Questions: First session
- Year: 2017-2018
- Duration: 2 hours
- Total: 15 points
- Documents: allowed
- Type of allowed documents: All documents allowed
- Electronic devices : not allowed
Question 1
Consider an enterprise that has multiple internal websites using HTML and CSS linked to each other. Your goal is to collect all the web pages on these websites to create a central data store. You have access to the websites (i.e., HTML and CSS) but you do not have access to the databases behind these websites. What is your approach to download all the web pages? What are the limitations of your approach? (1.5 points)
Question 2.a
What is a NoSQL data store? What are the different types of NoSQL data stores? Briefly describe each one of them. (1 point)
Question 2.b
Consider a sensor with five different types of measurement capabilities: luminosity, pressure, ultraviolet rays, temperature and humidity? How will you represent the daily data collected by these sensors in a NoSQL data store of your choice? Explain with an example. (1 point)
Question 3
Data cleaning is a major step before doing data analysis. Why? What are the different types of errors in the data? How do you deal with them? (1 point)
Question 4
What are the differences between classification and clustering algorithms? What algorithms did you use for performing classification and clustering during your practical sessions? What are the advantages and disadvantages of these algorithms? (1 point)
Question 5.a
Consider a CSV file containing the following columns: Country, City, Year, and Population, i.e., it contains the information of population of a city (of a country) as recorded every year from 1900. Your goal is to write a Python program that can read this CSV file and perform the following:
- Find the city with the maximum population in the year 2000
- For every country, compute the average population of the cities in the year 2000
(2 points)
Question 5.b
We assume that the CSV file of population data of cities does not contain any errors and have a complete data of population from the year 1900 to 2017. Your next goal is to predict the population of different cities in the year 2050. Write a Python program to achieve this prediction task. (2.5 points)
Question 6.a
What is a perceptron? (1 point)
Question 6.b
What is a recurrent neural network?

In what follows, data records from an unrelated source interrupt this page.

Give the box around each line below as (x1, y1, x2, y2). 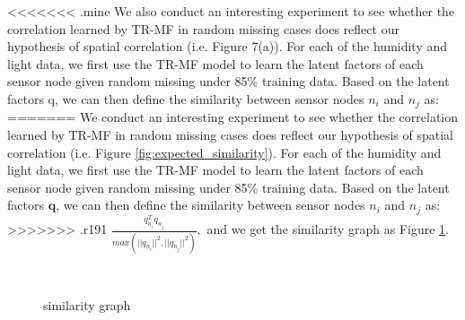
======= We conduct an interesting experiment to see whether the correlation (7, 108, 459, 126)
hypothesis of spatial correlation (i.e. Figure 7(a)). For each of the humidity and (7, 37, 448, 56)
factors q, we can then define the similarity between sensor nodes (7, 89, 364, 108)
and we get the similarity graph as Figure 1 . (206, 220, 450, 238)
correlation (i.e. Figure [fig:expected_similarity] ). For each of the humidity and (7, 143, 442, 161)
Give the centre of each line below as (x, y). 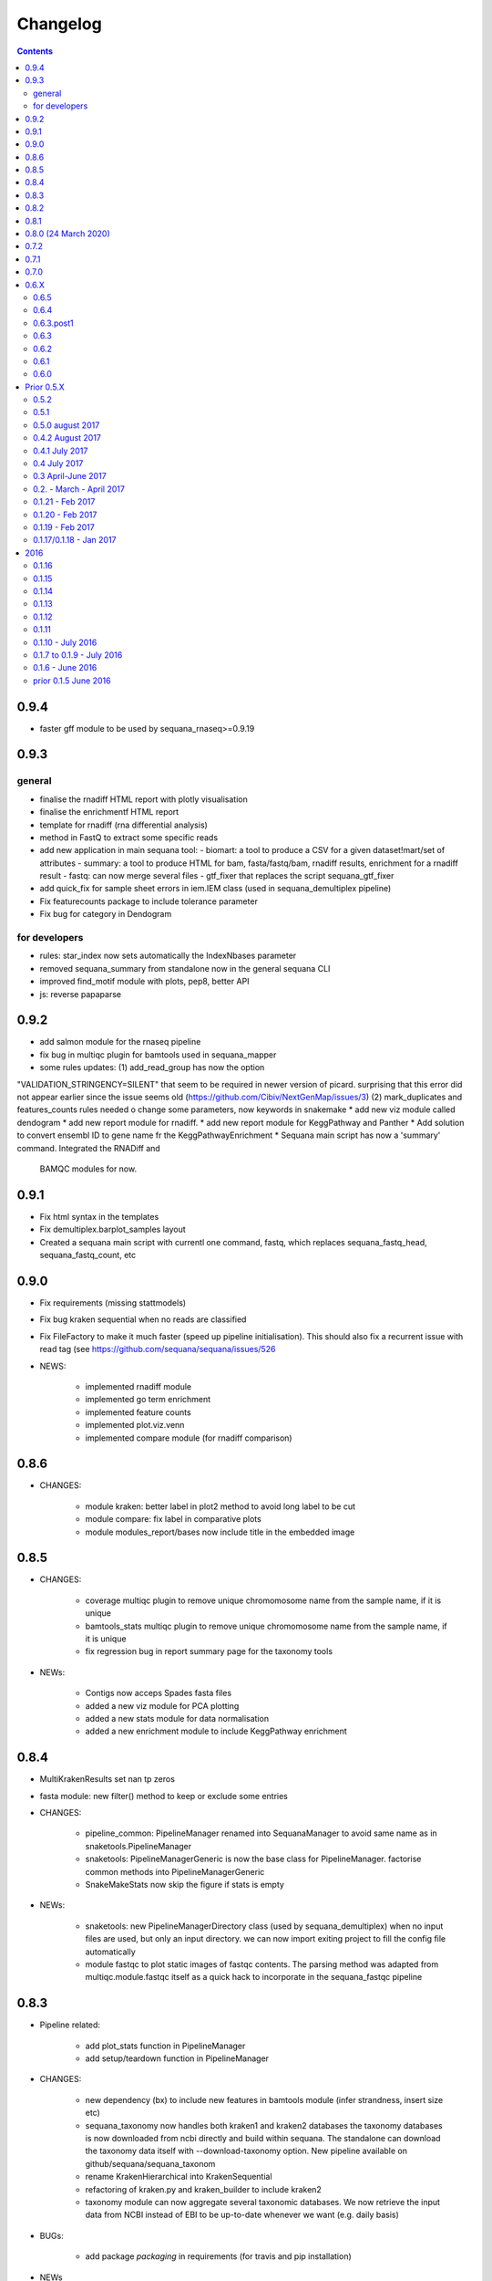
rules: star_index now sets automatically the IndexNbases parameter (168, 956)
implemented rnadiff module (138, 1386)
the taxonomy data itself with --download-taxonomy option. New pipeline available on (246, 2151)
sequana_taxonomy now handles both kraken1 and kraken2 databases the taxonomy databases (264, 2125)
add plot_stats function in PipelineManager (165, 2046)
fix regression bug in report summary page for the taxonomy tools (209, 1651)
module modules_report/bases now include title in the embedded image (220, 1532)
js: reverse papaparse (81, 994)
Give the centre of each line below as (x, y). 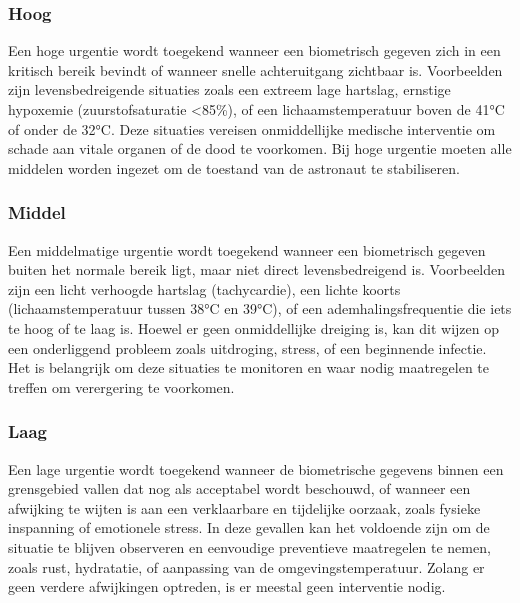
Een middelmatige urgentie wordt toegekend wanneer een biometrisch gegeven (247, 249)
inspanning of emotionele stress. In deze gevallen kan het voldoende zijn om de (249, 527)
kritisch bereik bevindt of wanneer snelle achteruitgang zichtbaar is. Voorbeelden (255, 69)
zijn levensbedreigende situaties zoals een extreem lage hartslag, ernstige (229, 89)
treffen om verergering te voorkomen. (121, 386)
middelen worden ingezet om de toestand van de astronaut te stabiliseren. (234, 167)
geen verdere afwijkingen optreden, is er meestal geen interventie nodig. (227, 586)
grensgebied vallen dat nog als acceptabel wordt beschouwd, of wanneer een (239, 488)
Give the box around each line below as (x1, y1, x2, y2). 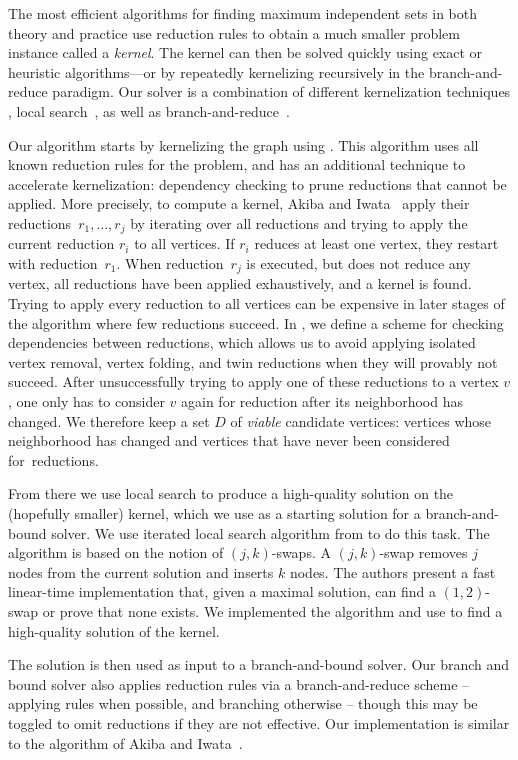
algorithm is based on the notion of (8, 542, 224, 563)
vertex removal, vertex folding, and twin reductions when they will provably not (8, 351, 498, 372)
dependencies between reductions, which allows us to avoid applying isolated (8, 332, 476, 353)
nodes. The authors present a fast (289, 561, 496, 582)
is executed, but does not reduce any (246, 252, 471, 273)
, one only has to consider (8, 391, 165, 411)
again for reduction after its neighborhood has (181, 391, 463, 411)
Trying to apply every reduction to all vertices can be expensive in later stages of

How does it differ from other artificial neural networks? (1 point)
Question 7.a
You have been asked to build a recommendation system of images for your project. Give an overview of your system, detailing the various steps, algorithms and the architecture. Compare your work with the lifecycle of data. What are the steps that you used and what did you miss? (1 point)
Question 7.b
Before downloading and using data from a website, what are your considerations? What was your approach towards this direction concerning your project? (1 point)
Question 8
Given below is a table detailing user’s color preferences. The table consist of 5 columns and 10 rows. Each row correspond to one user. Each column corresponds to one color and the column values consists of 0 and 1. If a value is 0, the user does not like the color and if the color is 1, the user likes the color. Find all possible association rules from this table. Justify your answer. (1 point)
User | C1 | C2 | C3 | C4 | C5 |
U1 | 0 | 0 | 0 | 0 | 0 |
U2 | 1 | 1 | 1 | 1 | 1 |
U3 | 1 | 1 | 1 | 1 | 1 |
U4 | 1 | 1 | 1 | 1 | 1 |
U5 | 0 | 0 | 0 | 0 | 0 |
U6 | 0 | 1 | 1 | 0 | 0 |
U7 | 0 | 0 | 0 | 0 | 0 |
U8 | 0 | 0 | 0 | 0 | 0 |
U9 | 0 | 1 | 1 | 0 | 1 |
U10 | 1 | 0 | 0 | 1 | 0 |